Pezo von Ellrichshausen . INFINITE MOTIVE   (1)

Pezo von Ellrichshausen with students from Liberec Faculty . + Finite Format exhibition

INFINITE MOTIVE (2015), as part of Finite Format exhibition running from 22 Oct. to 19 nov. 2015, is a series of drawings on paper and one scale-sized model (created in cooperation with students from Faculty of Art and Architecture at the Technical University of Liberec as part of a workshop held in České Budějovice prior to the exhibition’s opening). This project is an open exploration of the capacity of architectural designs, which are ground down by repeating one figure with a broad range of dimensions. In its relatively random nature outside of contexts, programs or structures, the internal consistency of the resulting complicated system becomes an exploration of the concept of the self-regulating plan itself.

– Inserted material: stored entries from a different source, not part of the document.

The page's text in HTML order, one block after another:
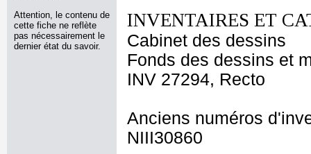
Attention, le contenu de
cette fiche ne reflète
pas nécessairement le
dernier état du savoir.
INVENTAIRES ET
Cabinet des dessins
Fonds des dessins et
INV 27294, Recto
Anciens numéros
NIII30860
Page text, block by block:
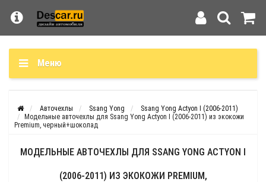
Меню
Авточехлы Ssang Yong
Ssang Yong Actyon I (2006-2011)
Модельные авточехлы для Ssang Yong Actyon I (2006-2011) из экокожи
Premium, черный+шоколад
МОДЕЛЬНЫЕ АВТОЧЕХЛЫ ДЛЯ SSANG YONG ACTYON I
(2006-2011) ИЗ ЭКОКОЖИ PREMIUM,
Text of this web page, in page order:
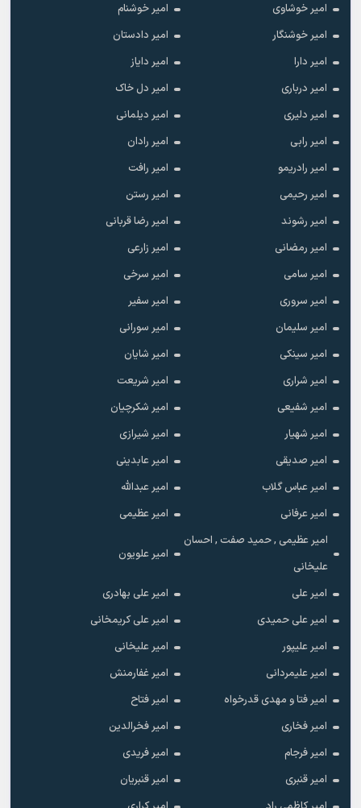
امیر خوشاوی
امیر خوشنام
امیر خوشنگار
امیر دادستان
امیر دارا
امیر دایاز
امیر درباری
امیر دل خاک
امیر دلیری
امیر دیلمانی
امیر رابی
امیر رادان
امیر رادریمو
امیر رافت
امیر رحیمی
امیر رستن
امیر رشوند
امیر رضا قربانی
امیر رمضانی
امیر زارعی
امیر سامی
امیر سرخی
امیر سروری
امیر سفیر
امیر سلیمان
امیر سورانی
امیر سینکی
امیر شایان
امیر شراری
امیر شریعت
امیر شفیعی
امیر شکرچیان
امیر شهیار
امیر شیرازی
امیر صدیقی
امیر عابدینی
امیر عباس گلاب
امیر عبدالله
امیر عرفانی
امیر عظیمی
امیر عظیمی , حمید صفت , احسان
علیخانی
امیر علویون
امیر علی
امیر علی بهادری
امیر علی حمیدی
امیر علی کریمخانی
امیر علیپور
امیر علیخانی
امیر علیمردانی
امیر غفارمنش
امیر فتا و مهدی قدرخواه
امیر فتاح
امیر فخاری
امیر فخرالدین
امیر فرجام
امیر فریدی
امیر قنبری
امیر قنبریان

We believe the beauty of vernacular architecture (the non-pedigree and forgotten main built population of the world) resides in its unapologetic sense of naiveté, in its fragile sense of ingenuity, of being “unaware of itself”, intuitive, primitive, innate, almost a sheer product of natural commandments, an instinct. But architecture is far from that original innocence. It is in fact an explicit opposition to nature. Architecture is a product of reason; it is an artefact, a more or less intentional device. While nature is somehow given, architecture is constructed by motives, purposes, by artificial orders. Architecture is governed by internal and external motives, by “dominant ideas”. Both the motif and the motive can be understood as the same thing: a relevant feature, a distinctive treatment, a pattern, an element, or any characteristic figure of a certain totality. There is a clear lesson in Ferrari´s schizophrenic but eloquent depiction of a rather generic neighbourhood. It is a continuous field of walls, furniture, trees, carpets and people. There is no clear distinction between interior and exterior, private and public, intimate and communal, architecture and nature. There seems to be a paradoxical coincidence between the social model and the representational technique employed to depict that model. In this work, informality is both ideological and methodological. Almost as a literal translation, the exercise will explore the blurry boundary between a motive as an intention and the motif as a repetitive figure through the construction of a single (large size) scale mode.